◆ Your instructions ◆
Restate, word for word and with no pictures, the stretch of lines in the data below that begins at the line with "Es tu ferretería" and ends at the line with "Kreistagsfraktionen kämpfen um Anschluss", inclusive.

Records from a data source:

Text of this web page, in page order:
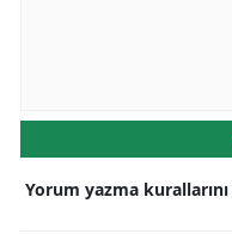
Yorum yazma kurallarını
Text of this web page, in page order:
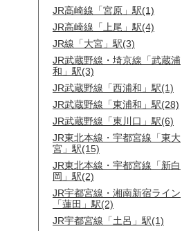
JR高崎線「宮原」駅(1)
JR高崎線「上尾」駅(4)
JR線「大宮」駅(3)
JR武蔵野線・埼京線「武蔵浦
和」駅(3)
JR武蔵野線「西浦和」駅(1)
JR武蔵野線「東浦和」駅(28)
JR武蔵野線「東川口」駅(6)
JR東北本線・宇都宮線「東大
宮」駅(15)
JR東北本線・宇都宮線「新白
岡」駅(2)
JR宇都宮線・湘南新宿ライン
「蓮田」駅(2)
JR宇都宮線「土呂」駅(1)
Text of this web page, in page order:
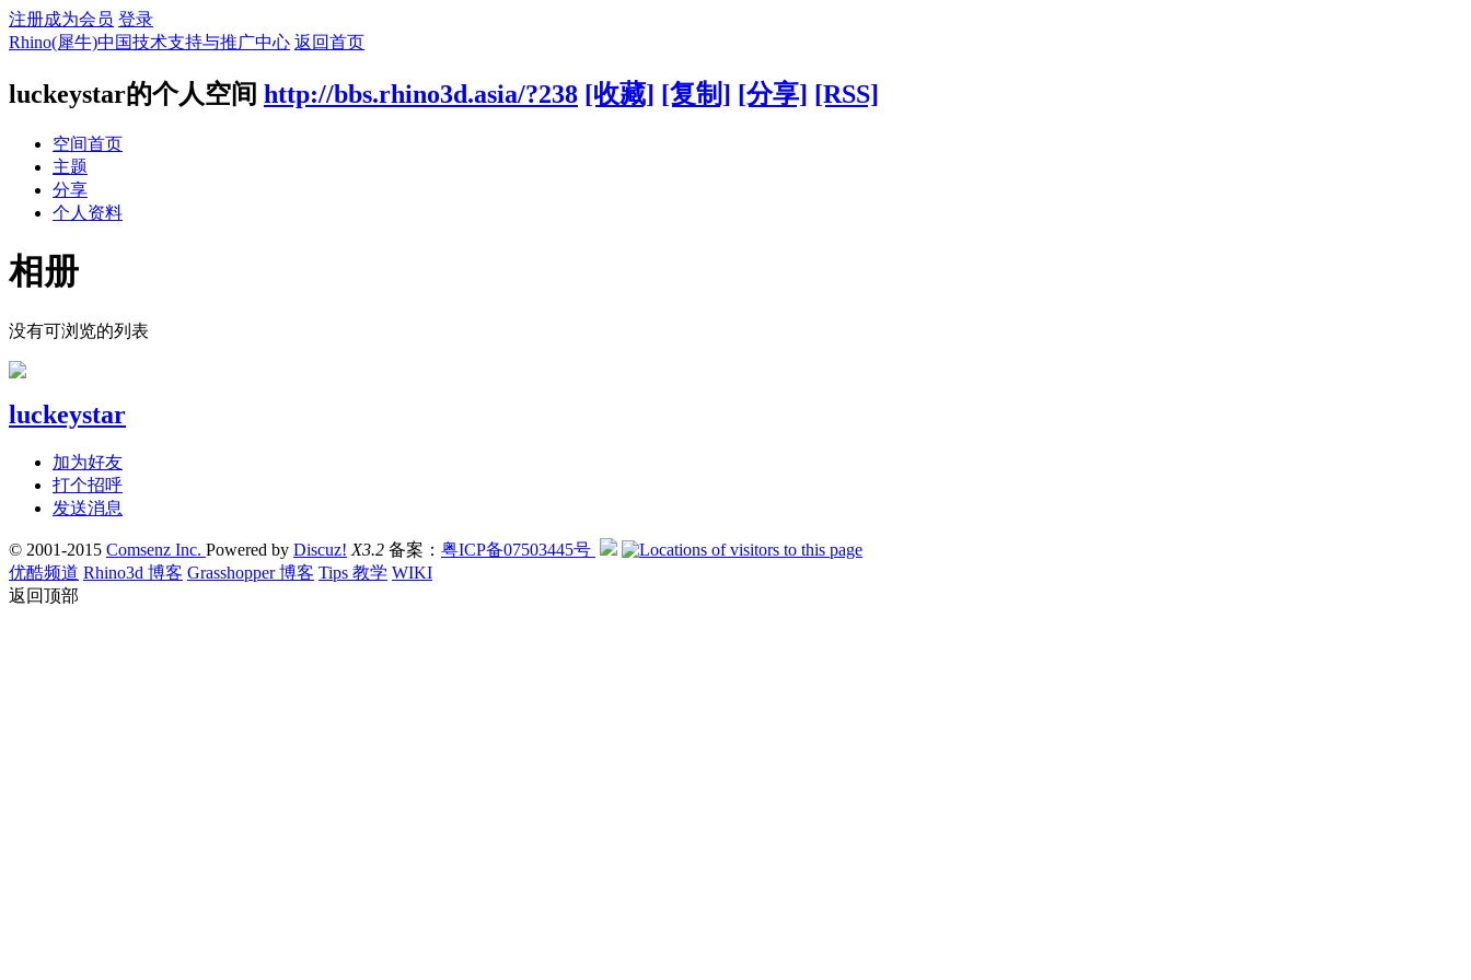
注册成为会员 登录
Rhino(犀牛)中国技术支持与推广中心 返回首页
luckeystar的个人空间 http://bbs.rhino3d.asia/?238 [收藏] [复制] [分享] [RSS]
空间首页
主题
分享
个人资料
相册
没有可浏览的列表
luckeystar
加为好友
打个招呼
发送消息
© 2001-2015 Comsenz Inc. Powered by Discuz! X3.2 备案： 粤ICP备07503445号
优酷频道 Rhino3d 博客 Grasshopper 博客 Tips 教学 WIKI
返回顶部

==

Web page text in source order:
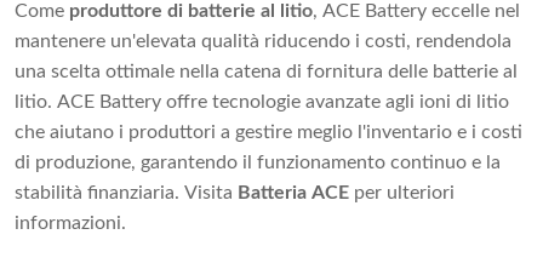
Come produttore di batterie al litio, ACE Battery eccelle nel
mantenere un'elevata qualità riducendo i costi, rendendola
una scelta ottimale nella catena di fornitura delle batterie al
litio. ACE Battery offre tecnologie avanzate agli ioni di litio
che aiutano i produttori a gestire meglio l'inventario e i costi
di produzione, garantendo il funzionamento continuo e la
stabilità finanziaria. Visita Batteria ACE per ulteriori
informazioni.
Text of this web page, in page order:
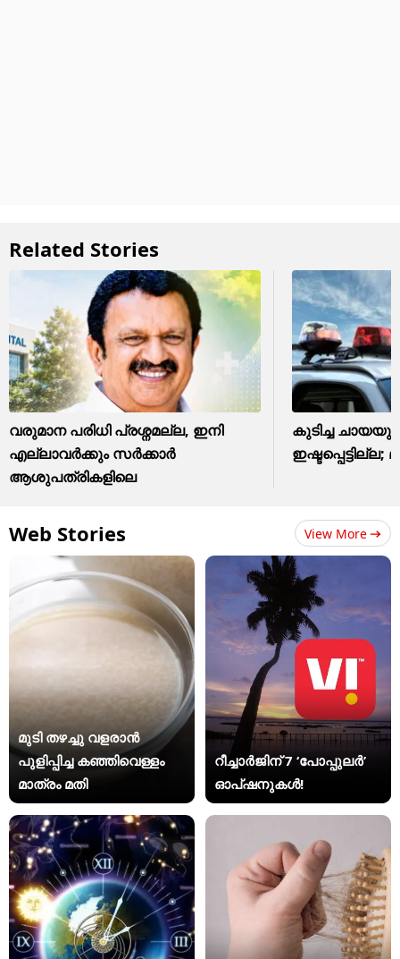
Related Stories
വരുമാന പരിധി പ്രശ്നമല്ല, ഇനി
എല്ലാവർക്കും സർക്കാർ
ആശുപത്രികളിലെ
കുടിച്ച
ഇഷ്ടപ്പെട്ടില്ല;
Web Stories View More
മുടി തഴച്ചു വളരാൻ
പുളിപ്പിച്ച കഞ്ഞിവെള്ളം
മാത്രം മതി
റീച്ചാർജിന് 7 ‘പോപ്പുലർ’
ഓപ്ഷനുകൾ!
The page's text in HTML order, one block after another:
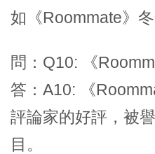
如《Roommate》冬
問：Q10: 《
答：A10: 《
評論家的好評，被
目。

---

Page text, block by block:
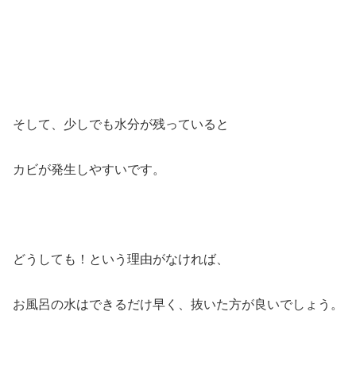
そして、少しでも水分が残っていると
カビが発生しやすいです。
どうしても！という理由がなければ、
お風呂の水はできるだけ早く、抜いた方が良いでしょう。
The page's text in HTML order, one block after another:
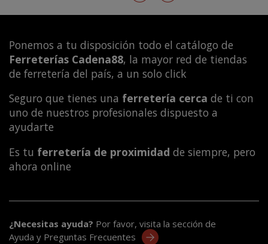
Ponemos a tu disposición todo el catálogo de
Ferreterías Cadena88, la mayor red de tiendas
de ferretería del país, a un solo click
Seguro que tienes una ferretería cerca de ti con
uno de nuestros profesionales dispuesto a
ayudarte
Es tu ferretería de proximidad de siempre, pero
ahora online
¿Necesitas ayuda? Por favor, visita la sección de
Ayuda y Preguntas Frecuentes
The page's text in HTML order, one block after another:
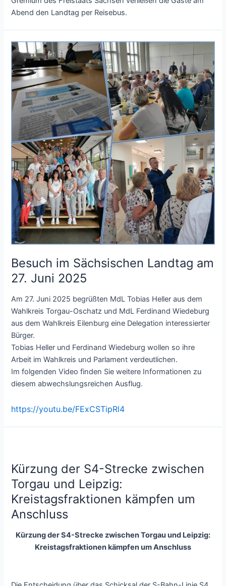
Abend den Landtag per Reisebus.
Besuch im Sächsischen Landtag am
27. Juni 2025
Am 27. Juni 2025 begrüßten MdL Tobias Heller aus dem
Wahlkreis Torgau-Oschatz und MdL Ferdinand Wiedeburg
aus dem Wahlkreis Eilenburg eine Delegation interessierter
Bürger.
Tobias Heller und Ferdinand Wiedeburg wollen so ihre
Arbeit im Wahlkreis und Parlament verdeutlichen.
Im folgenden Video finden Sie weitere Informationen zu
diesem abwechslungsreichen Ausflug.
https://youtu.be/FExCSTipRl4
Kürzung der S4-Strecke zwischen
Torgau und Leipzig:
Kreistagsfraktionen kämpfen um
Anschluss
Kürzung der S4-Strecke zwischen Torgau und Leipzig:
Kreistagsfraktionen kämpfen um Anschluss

◆ Response area ◆
Es tu ferretería de proximidad de siempre, pero
ahora online
¿Necesitas ayuda? Por favor, visita la sección de
Ayuda y Preguntas Frecuentes
The page's text in HTML order, one block after another:
Abend den Landtag per Reisebus.
Besuch im Sächsischen Landtag am
27. Juni 2025
Am 27. Juni 2025 begrüßten MdL Tobias Heller aus dem
Wahlkreis Torgau-Oschatz und MdL Ferdinand Wiedeburg
aus dem Wahlkreis Eilenburg eine Delegation interessierter
Bürger.
Tobias Heller und Ferdinand Wiedeburg wollen so ihre
Arbeit im Wahlkreis und Parlament verdeutlichen.
Im folgenden Video finden Sie weitere Informationen zu
diesem abwechslungsreichen Ausflug.
https://youtu.be/FExCSTipRl4
Kürzung der S4-Strecke zwischen
Torgau und Leipzig:
Kreistagsfraktionen kämpfen um
Anschluss
Kürzung der S4-Strecke zwischen Torgau und Leipzig:
Kreistagsfraktionen kämpfen um Anschluss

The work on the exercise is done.